Calcitonin levels are usually elevated in medullary thyroid carcinomas. A radioiodine scan can also be useful, that’s where radioactive iodine is ingested and taken up by cells that make thyroid hormone. Usually, thyroid tumors don’t make thyroid hormone, so they’re“cold nodules”. The best way to be sure is to use fine-needle aspiration, where a thin needle is used to take small tissue samples from the thyroid nodule, to identify the type of tumor. The treatment of thyroid cancer depends on mostlyon the type of cancer and how it has spread.
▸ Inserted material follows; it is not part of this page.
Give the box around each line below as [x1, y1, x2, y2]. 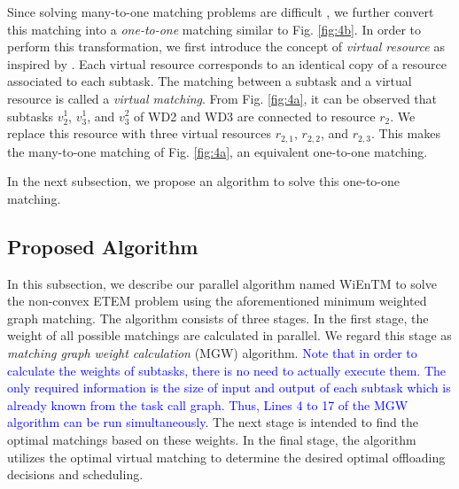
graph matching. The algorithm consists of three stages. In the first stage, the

Options include partial thyroidectomy where the affected part is removed or total thyroidectomy where the entire thyroid is removed, followed by thyroid hormone replacement. All right, as a quick recap, thyroid cancer is cancer that forms in the thyroid gland. And it arises from either follicular cells or C cells. There are three main types of thyroid cancer: differentiated, medullary, and anaplastic. All the differentiated types arise from follicular cells and the most common type is papillary carcinoma. Medullary carcinoma arises from the C-cells of the thyroid which produce calcitonin. Diagnosis usually begins with a thyroid ultrasound and it’s confirmed with a fine-needle aspiration. Treatment consists of a total or partial thyroidectomy.